Le mystérieux personnage éteignit sa lanterne.

Dans cette nouvelle obscurité Alban entendit encore le ricanement sourd de l’homme.

Puis, tout à coup, une main puissante le saisit à la gorge et serra avec une vigueur que le jeune homme était incapable de combattre.

— Si tu désires entrer en Paradis jeune imbécile, fais ta prière à Dieu !

La main serra…

Alban ferma les yeux et suivis le conseil qu’on lui donnait : au Ciel il jeta une pensée d’affolement !

Mais soudain la citerne s’emplit d’une lumière puissante. Cette lumière parut descendre des cieux mêmes. C’était comme un puissant rayon de soleil qui pénétrait dans cet enfer hideux.

Alban leva les yeux.

La brute mystérieuse leva les yeux à son tour.

Une main… mais une main menue, blanche, satinée apparut ! Cette main céleste semblait descendre dans la profondeur du cloaque ! Au bout de la main apparaissait un revolver brillant.

Une détonation éclata…

Une langue de feu glissa dans le trou et cette langue de feu frappa le colosse à la tempe droite !

Un long rugissement partit des profondeurs de la citerne. Alban sentit la main qui le tenait à la gorge se desserrer, lâcher. Puis il entendit un corps lourd tomber dans la boue, il sentit cette boue rejaillir sur ses joues et le maculer. Puis un silence terrible régna.

Il semblait maintenant au reporter qu’il piétinait sur un cadavre dans cette boue d’où il essayait de se déprendre.
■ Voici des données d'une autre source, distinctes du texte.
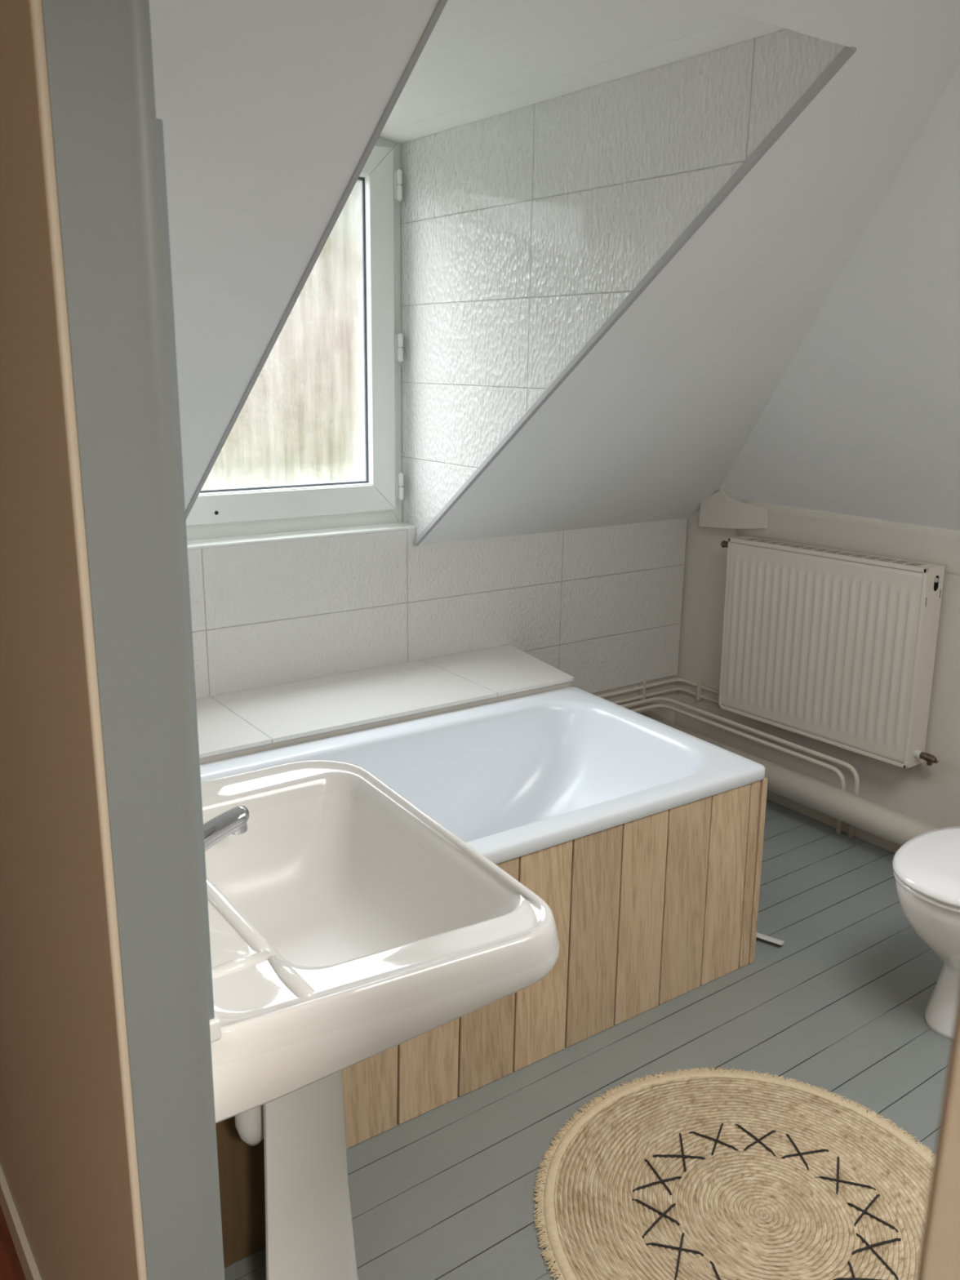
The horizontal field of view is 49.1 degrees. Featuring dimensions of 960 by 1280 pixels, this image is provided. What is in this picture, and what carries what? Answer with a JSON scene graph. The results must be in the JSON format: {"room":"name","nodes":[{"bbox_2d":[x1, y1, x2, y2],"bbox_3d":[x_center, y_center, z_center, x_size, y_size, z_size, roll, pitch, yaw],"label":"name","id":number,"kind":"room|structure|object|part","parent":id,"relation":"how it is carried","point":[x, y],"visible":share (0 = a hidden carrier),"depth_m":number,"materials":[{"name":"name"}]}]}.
{"room":"bathroom","nodes":[
{"label":"bathroom","id":0,"kind":"room"},
{"bbox_2d":[187,518,687,724],"bbox_3d":[-0.368,0.123,3.711,3.038,1.050,0.212,-10,18,-34],"label":"wall","id":1,"kind":"structure","parent":0,"point":[601,606],"depth_m":3.67,"materials":[{"name":"tile"}]},
{"bbox_2d":[186,137,403,541],"bbox_3d":[-0.623,-0.921,3.217,0.887,1.225,0.108,-10,18,-34],"label":"window","id":2,"kind":"structure","parent":1,"relation":"in","point":[215,513],"depth_m":3.36,"materials":[{"name":"white paint"}]},
{"bbox_2d":[186,522,416,549],"bbox_3d":[-0.595,-0.330,3.331,0.899,0.014,0.077,-10,18,-34],"label":"trim","id":3,"kind":"structure","parent":1,"relation":"on","point":[256,539],"depth_m":3.32,"materials":[{"name":"white paint"}]},
{"bbox_2d":[637,680,645,700],"bbox_3d":[0.671,0.209,4.357,0.012,0.084,0.035,-10,18,-34],"label":"clip","id":4,"kind":"object","parent":1,"relation":"attached to","point":[642,691],"visible":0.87,"depth_m":4.35,"materials":[{"name":"beige paint"}]},
{"bbox_2d":[596,678,719,697],"bbox_3d":[0.572,0.259,4.107,0.894,0.018,0.300,-10,18,-34],"label":"pipe","id":5,"kind":"object","parent":1,"relation":"attached to","point":[673,680],"visible":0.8,"depth_m":4.34,"materials":[{"name":"white metal"}]},
{"bbox_2d":[611,687,719,704],"bbox_3d":[0.571,0.297,4.117,0.894,0.018,0.300,-10,18,-34],"label":"pipe","id":6,"kind":"object","parent":1,"relation":"attached to","point":[651,694],"visible":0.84,"depth_m":4.37,"materials":[{"name":"white metal"}]},
{"bbox_2d":[0,799,951,1279],"bbox_3d":[0.355,1.359,1.334,4.905,0.100,5.500,-10,18,-34],"label":"floor","id":7,"kind":"structure","parent":0,"point":[446,1192],"depth_m":2.50,"materials":[{"name":"grey wood"}]},
{"bbox_2d":[200,760,559,1279],"bbox_3d":[-0.295,0.684,1.738,0.583,0.978,0.792,-10,18,-34],"label":"sink","id":8,"kind":"object","parent":7,"relation":"on","point":[348,925],"visible":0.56,"depth_m":1.66,"materials":[{"name":"ceramic"}]},
{"bbox_2d":[203,805,248,851],"bbox_3d":[-0.434,0.306,1.535,0.200,0.146,0.060,-10,18,-34],"label":"tap","id":9,"kind":"object","parent":8,"relation":"on","point":[233,821],"depth_m":1.55,"materials":[{"name":"silver metal"}]},
{"bbox_2d":[200,760,559,1123],"bbox_3d":[-0.291,0.452,1.676,0.583,0.220,0.792,-10,18,-34],"label":"basin","id":10,"kind":"object","parent":8,"relation":"in","point":[348,925],"depth_m":1.63,"materials":[{"name":"ceramic"}]},
{"bbox_2d":[195,644,573,764],"bbox_3d":[-0.550,0.481,3.253,1.928,0.588,0.451,-10,18,-34],"label":"tiled ledge","id":11,"kind":"object","parent":7,"relation":"on","point":[249,722],"visible":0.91,"depth_m":3.25,"materials":[{"name":"tile"}]},
{"bbox_2d":[200,686,764,864],"bbox_3d":[-0.142,0.630,2.766,1.701,0.560,0.849,-10,18,-34],"label":"bathtub","id":12,"kind":"object","parent":7,"relation":"on","point":[511,779],"visible":0.32,"depth_m":3.14,"materials":[{"name":"ceramic"}]},
{"bbox_2d":[342,777,768,1149],"bbox_3d":[0.018,0.751,2.385,1.846,0.526,0.090,-10,18,-34],"label":"bath panel","id":13,"kind":"object","parent":7,"relation":"on","point":[650,911],"visible":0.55,"depth_m":2.56,"materials":[{"name":"brown wood"}]},
{"bbox_3d":[0.747,0.629,2.888,0.046,0.526,0.102,3,15,8],"label":"corner trim","id":14,"kind":"part","parent":13,"relation":"part of","materials":[{"name":"brown wood"}]},
{"bbox_2d":[533,1066,934,1279],"bbox_3d":[0.549,1.115,2.039,0.891,0.016,0.891,-6,16,-24],"label":"round rug","id":15,"kind":"object","parent":7,"relation":"on","point":[691,1174],"visible":0.96,"depth_m":2.11,"materials":[{"name":"wicker"}]},
{"bbox_2d":[630,703,845,833],"bbox_3d":[0.711,0.523,3.850,0.760,0.236,0.917,-10,18,-34],"label":"pipe","id":16,"kind":"object","parent":7,"relation":"on","point":[811,760],"visible":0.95,"depth_m":3.97,"materials":[{"name":"white metal"}]},
{"bbox_2d":[620,697,859,837],"bbox_3d":[0.726,0.514,3.836,0.772,0.262,0.972,-10,18,-34],"label":"pipe","id":17,"kind":"object","parent":7,"relation":"on","point":[851,768],"visible":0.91,"depth_m":3.96,"materials":[{"name":"white metal"}]},
{"bbox_2d":[755,932,784,945],"bbox_3d":[0.778,0.851,3.048,0.203,0.015,0.030,11,18,34],"label":"trim offcut","id":18,"kind":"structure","parent":7,"relation":"on","point":[759,935],"depth_m":3.00,"materials":[{"name":"white plastic"}]},
{"bbox_2d":[892,826,959,1039],"bbox_3d":[1.298,0.587,2.620,0.660,0.760,0.378,-10,18,-34],"label":"toilet","id":19,"kind":"object","parent":7,"relation":"on","point":[926,868],"visible":1,"depth_m":2.52,"materials":[{"name":"ceramic"}]},
{"bbox_3d":[1.223,0.550,2.555,0.475,0.024,0.378,-10,18,-34],"label":"lid","id":20,"kind":"part","parent":19,"relation":"part of","materials":[{"name":"plastic"}]},
{"bbox_3d":[1.227,0.569,2.564,0.478,0.014,0.374,-10,18,-34],"label":"seat","id":21,"kind":"part","parent":19,"relation":"part of","materials":[{"name":"plastic"}]},
{"bbox_2d":[0,0,959,1279],"bbox_3d":[-0.079,0.140,0.679,0.098,2.620,5.500,-10,18,-34],"label":"wall","id":22,"kind":"structure","parent":0,"point":[68,1157],"depth_m":1.14,"materials":[{"name":"beige paint"}]},
{"bbox_2d":[0,1162,42,1279],"bbox_3d":[-1.041,1.020,2.194,0.013,0.075,2.186,-10,18,-34],"label":"baseboard","id":23,"kind":"structure","parent":22,"relation":"attached to","point":[22,1246],"depth_m":1.91,"materials":[{"name":"paint"}]},
{"bbox_2d":[41,0,224,1279],"bbox_3d":[-0.330,0.295,1.093,0.091,2.060,0.015,-10,18,-34],"label":"door frame","id":24,"kind":"structure","parent":22,"relation":"in","point":[99,54],"depth_m":0.99,"materials":[{"name":"grey paint"}]},
{"bbox_2d":[155,118,221,1042],"bbox_3d":[-0.492,-0.083,1.331,0.018,0.948,0.700,-10,18,-34],"label":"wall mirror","id":25,"kind":"object","parent":22,"relation":"attached to","point":[215,1022],"visible":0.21,"depth_m":1.04,"materials":[{"name":"grey paint"}]},
{"bbox_2d":[149,0,959,545],"bbox_3d":[0.283,-0.835,2.575,2.988,1.593,2.085,-10,18,-34],"label":"ceiling","id":26,"kind":"structure","parent":0,"point":[268,110],"depth_m":2.24,"materials":[{"name":"paint"}]},
{"bbox_2d":[380,0,745,134],"bbox_3d":[-0.178,-1.388,2.456,0.927,0.080,1.726,-10,18,-34],"label":"ceiling","id":27,"kind":"structure","parent":0,"point":[476,51],"depth_m":2.27,"materials":[{"name":"paint"}]},
{"bbox_2d":[400,28,959,538],"bbox_3d":[1.539,-0.667,2.153,1.378,1.730,4.500,-10,18,-34],"label":"wall","id":28,"kind":"structure","parent":0,"point":[525,229],"depth_m":2.91,"materials":[{"name":"tile"}]},
{"bbox_2d":[378,17,784,143],"bbox_3d":[0.178,-1.386,2.648,0.090,0.012,1.606,-10,18,-34],"label":"trim","id":29,"kind":"structure","parent":28,"relation":"attached to","point":[745,28],"depth_m":2.50,"materials":[{"name":"paint"}]},
{"bbox_2d":[414,45,856,546],"bbox_3d":[0.249,-0.732,2.781,0.016,1.210,1.583,-10,18,-34],"label":"trim","id":30,"kind":"structure","parent":28,"relation":"attached to","point":[846,52],"depth_m":2.47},
{"bbox_2d":[674,510,959,827],"bbox_3d":[2.106,0.334,2.782,0.100,1.189,4.400,-10,18,-34],"label":"wall","id":31,"kind":"structure","parent":0,"point":[931,794],"depth_m":3.92,"materials":[{"name":"beige paint"}]},
{"bbox_2d":[696,680,703,700],"bbox_3d":[0.915,0.209,4.370,0.027,0.084,0.012,-10,18,-34],"label":"clip","id":32,"kind":"object","parent":31,"relation":"attached to","point":[700,691],"visible":1,"depth_m":4.36,"materials":[{"name":"beige paint"}]},
{"bbox_2d":[698,488,767,528],"bbox_3d":[0.990,-0.502,4.086,0.068,0.161,0.305,-10,18,-34],"label":"trim","id":33,"kind":"structure","parent":31,"relation":"attached to","point":[721,509],"depth_m":4.07,"materials":[{"name":"beige paint"}]},
{"bbox_2d":[718,535,945,768],"bbox_3d":[1.227,0.016,3.776,0.102,0.715,1.000,-10,17,-34],"label":"radiator","id":34,"kind":"object","parent":31,"relation":"attached to","point":[833,646],"visible":1,"depth_m":3.68,"materials":[{"name":"metal"}]},
{"bbox_2d":[731,535,944,568],"bbox_3d":[1.229,-0.313,3.704,0.090,0.004,0.825,-10,17,-34],"label":"grille","id":35,"kind":"object","parent":34,"relation":"attached to","point":[929,566],"depth_m":3.67,"materials":[{"name":"white metal"}]},
{"bbox_3d":[1.466,0.094,3.457,0.090,0.674,0.002,-10,17,-34],"label":"panel","id":36,"kind":"part","parent":34,"relation":"part of","materials":[{"name":"metal"}]},
{"bbox_2d":[766,790,901,853],"bbox_3d":[2.007,0.888,2.862,0.123,0.075,4.200,-10,18,-34],"label":"baseboard","id":37,"kind":"structure","parent":31,"relation":"attached to","point":[862,834],"depth_m":3.79,"materials":[{"name":"paint"}]},
{"bbox_2d":[735,499,959,575],"bbox_3d":[2.204,-0.019,2.461,0.024,0.180,4.165,-10,18,-34],"label":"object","id":38,"kind":"structure","parent":31,"relation":"attached to","point":[867,535],"depth_m":3.65,"materials":[{"name":"beige paint"}]},
{"bbox_3d":[-0.561,-0.635,2.326,0.090,1.520,1.816,-10,18,-34],"label":"wall","id":39,"kind":"structure","parent":0,"visible":0},
{"bbox_2d":[185,0,448,519],"bbox_3d":[-0.473,-0.611,2.284,0.012,1.210,1.583,-10,18,-34],"label":"trim","id":40,"kind":"structure","parent":39,"relation":"attached to","point":[441,4],"depth_m":1.95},
{"bbox_3d":[2.159,0.320,0.085,3.038,2.600,0.100,-10,18,-34],"label":"wall","id":41,"kind":"structure","parent":0,"visible":0},
{"bbox_2d":[640,712,940,845],"bbox_3d":[1.890,0.812,2.755,0.102,0.110,4.200,-10,18,-34],"label":"pipe","id":42,"kind":"object","parent":41,"relation":"attached to","point":[886,823],"visible":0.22,"depth_m":3.60,"materials":[{"name":"beige paint"}]},
{"label":"outside","id":43,"kind":"structure","parent":0,"visible":0},
{"bbox_2d":[201,179,364,489],"bbox_3d":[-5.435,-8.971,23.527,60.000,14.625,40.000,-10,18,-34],"label":"window pane","id":44,"kind":"object","parent":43,"point":[301,421],"visible":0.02,"depth_m":16.99,"materials":[{"name":"glass"}]}
]}
Il tentait de se cramponner aux parois humides de la citerne, à ces murailles glissantes recouvertes d’une sorte de limon puant ; mais il ne pouvait découvrir aucune aspérité : ses ongles se cassaient, ses doigts saignaient.

Et il enfonçait davantage ! Il pensait que le cadavre s’agrippait à ses jambes et l’entraînait vers le fond de cet abîme monstrueux !

Le vertige de l’horreur le saisit encore.

Il se mit à hurler… Ses hurlements lui retombaient sur la tête comme autant de coups de marteau.

Tout à coup il frémit d’un indicible espoir : il entendait quelque chose glisser le long des parois. Puis une voix douce murmura au-dessus de sa tête ce mot :

— Monte !

Instinctivement le journaliste tâtonna des mains autour de lui, et ses doigts s’accrochèrent à une échelle de corde.

Et alors, avec l’espoir de sortir vivant de cet enfer, il monta, plus fou de joie maintenant qu’il n’avait été fou d’épouvante !

Et, quand l’instant d’après, il se sentit sur un terrain plus ferme, il perdit tout à fait connaissance.

V

LE MAL D’AMOUR


Dans la noirceur qui l’entourait encore, toujours, le reporter souriait. Il souriait parce qu’il se croyait vivre dans une sorte de Paradis, après l’enfer qu’il avait traversé.

Il reposait doucement sur une couche molle, lui semblait-il, une couche bien parfumée ! Il s’ingéniait à s’assurer qu’il était dans le lit tiède d’une femme, et il s’efforçait de faire les plus beaux rêves. Il lui semblait encore entendre des voix d’anges murmurer des paroles d’amour, fredonner des chants d’ivresse !

Un souffle plus doux qu’un zéphir printanier caressait son front moite.

Une musique, mélodieuse entre toutes, jouait des airs célestes.

Alban s’amollissait dans un ravissement d’extase… et peu à peu il oubliait la terrible citerne, et, plus terrible encore, le monstre humain qui avait un moment tenu sa vie entre ses pattes immondes !

Non… cela n’avait été qu’un vilain cauchemar !

Il se souvenait de LA PETITE MODISTE DE LA RUE DEMONTIGNY. Son charme l’avait séduit, conquis ! Mais il se rappelait, mieux encore, la jolie enfant de bleu vêtue au sourire angélique qu’il avait trouvée dans l’atelier.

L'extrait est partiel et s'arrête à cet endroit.